Hemp has been used in building in France for many years, where it's widely grown (archaeologists have reputedly found a sixth century hemp-reinforced bridge), and is gathering quite a following now in Ireland too; sadly, I'd never really come across its use in England, where it would have so suited our cold, hard Norfolk flint walls. Sigh. French eco-builders have adopted hemp and lime in a big way; most often used in new-builds (where it can be used in almost every part of the construction, including foundations and floors, using a material known as 'hempcrete'), it's just beginning to be used in our kind of 'retro-fit' restoration.

Given all that, how could I even think about using anything else? A chance encounter with our charming and good looking Perfectionist (there - will that do? Just knock it off the bill ...), much research and many conversations later, and we were away. And last Wednesday, the process began. I don't know which of us is more excited by it .... Anyway, here goes the week, in pictures.

Our builders' merchant manages, somehow, to squeeze the tipper lorry into the tinest space to deliver over 6 tonnes of sand ...

... and uses an amazing amount of skill to drop two pallets of lime, and (narrowly, and fortunately) miss the telephone wire:

Phew. Just half an hour after the delivery, the long-awaited process begins. Our three guys are all going full pelt and flat out. One is The Mixer: his job is to keep two cement mixers going simultaneously, the contents of which are transferred into buckets ...

... then winched up to the first floor by The Wincher:

The first stage is to apply a coat of lime render to the bare stone walls, to prepare them for receiving the hemp plaster. Because of the sheer scale of this job, this (together with the initial coats of hemp plaster) is being sprayed, under pressure, onto the stone walls to make sure that all the gaps between the stones are completely filled. This is naturally the task of The Perfectionist, although The Wincher makes sure he gets a bit of a look in here too. A little non-human assistance is required as well, however ...

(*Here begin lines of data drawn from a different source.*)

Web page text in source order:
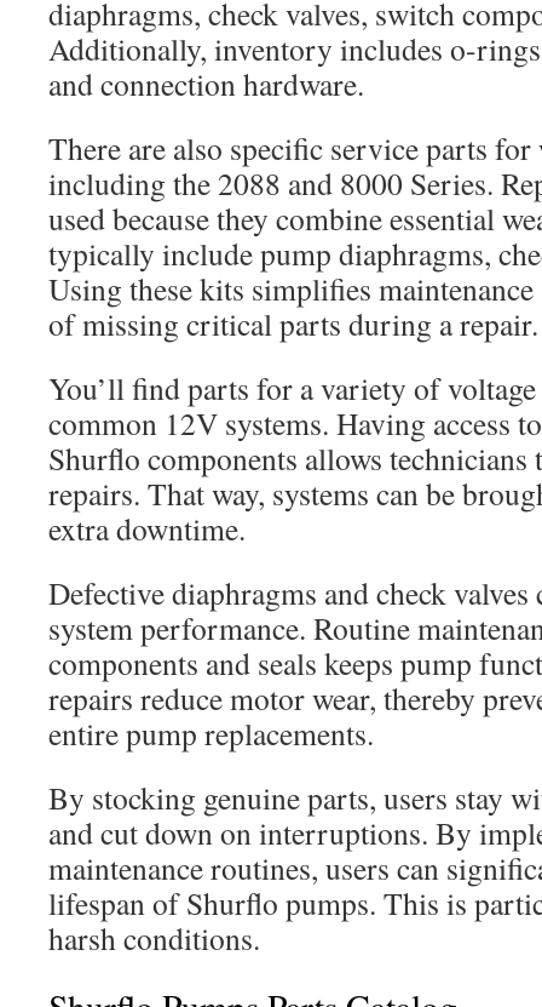
diaphragms, check valves, switch
Additionally, inventory includes o-
and connection hardware.
There are also specific service parts
including the 2088 and 8000 Series.
used because they combine essential
typically include pump diaphragms,
Using these kits simplifies maintenance
of missing critical parts during a repair.
You’ll find parts for a variety of voltage
common 12V systems. Having access
Shurflo components allows
repairs. That way, systems can be
extra downtime.
Defective diaphragms and check
system performance. Routine
components and seals keeps pump
repairs reduce motor wear, thereby
entire pump replacements.
By stocking genuine parts, users stay
and cut down on interruptions. By
maintenance routines, users can
lifespan of Shurflo pumps. This is
harsh conditions.
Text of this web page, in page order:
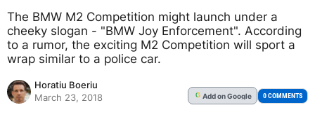
The BMW M2 Competition might launch under a
cheeky slogan - "BMW Joy Enforcement". According
to a rumor, the exciting M2 Competition will sport a
wrap similar to a police car.
Horatiu Boeriu
March 23, 2018
G Addon Google 0 COMMENTS
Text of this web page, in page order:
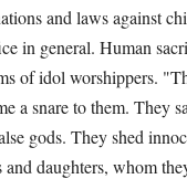
and laws against
in general. Human
of idol worshippers.
a snare to them. They
gods. They shed
daughters, whom
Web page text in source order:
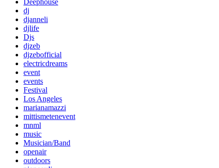
dj
djanneli
djlife
Djs
djzeb
djzebofficial
electricdreams
event
events
Festival
Los Angeles
marianamazzi
mittismetenevent
mnml
music
Musician/Band
openair
outdoors
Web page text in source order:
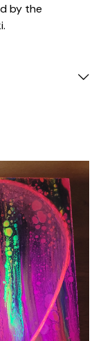
by the
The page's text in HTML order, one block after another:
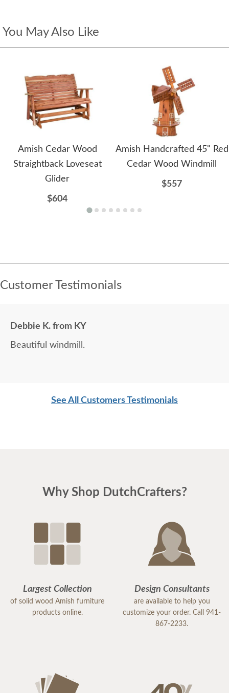
You May Also Like
Amish Cedar Wood
Straightback Loveseat
Glider
$604
Amish Handcrafted 45" Red
Cedar Wood Windmill
$557
Customer Testimonials
Debbie K. from KY
Beautiful windmill.
See All Customers Testimonials
Why Shop DutchCrafters?
Largest Collection
of solid wood Amish furniture
products online.
Design Consultants
are available to help you
customize your order. Call 941-
867-2233.
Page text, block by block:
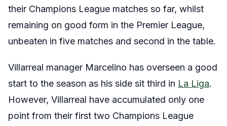
their Champions League matches so far, whilst
remaining on good form in the Premier League,
unbeaten in five matches and second in the table.
Villarreal manager Marcelino has overseen a good
start to the season as his side sit third in La Liga.
However, Villarreal have accumulated only one
point from their first two Champions League

The final sprayed coat of hemp plaster is then 'scratched' in preparation to receive the finishing coats next week:

Someone described the application of hemp and lime as being a bit like trowelling tuna mayonnaise onto walls ... Hmm. Moving swiftly on ... look at these lovely rounded corners:

Two and a half days in, and two thirds of the walls are now 'scratched' and ready for their finishing coats. The sun shone relentlessly; the temperature hovered around 30 degrees in the shade. The guys worked from 8.15 to 6pm, with just a couple of breaks, while we also sweated digging out the dining terrace just outside and shifting hundreds of big stones. They'll no doubt think I've completely lost it for saying this, but there were moments - hours - when the task - hard, hot and dirty though it is - became a kind of dance; when the rhythm took over; when all three were lost in total awareness of what they were doing; when the process was all.

Zen moments.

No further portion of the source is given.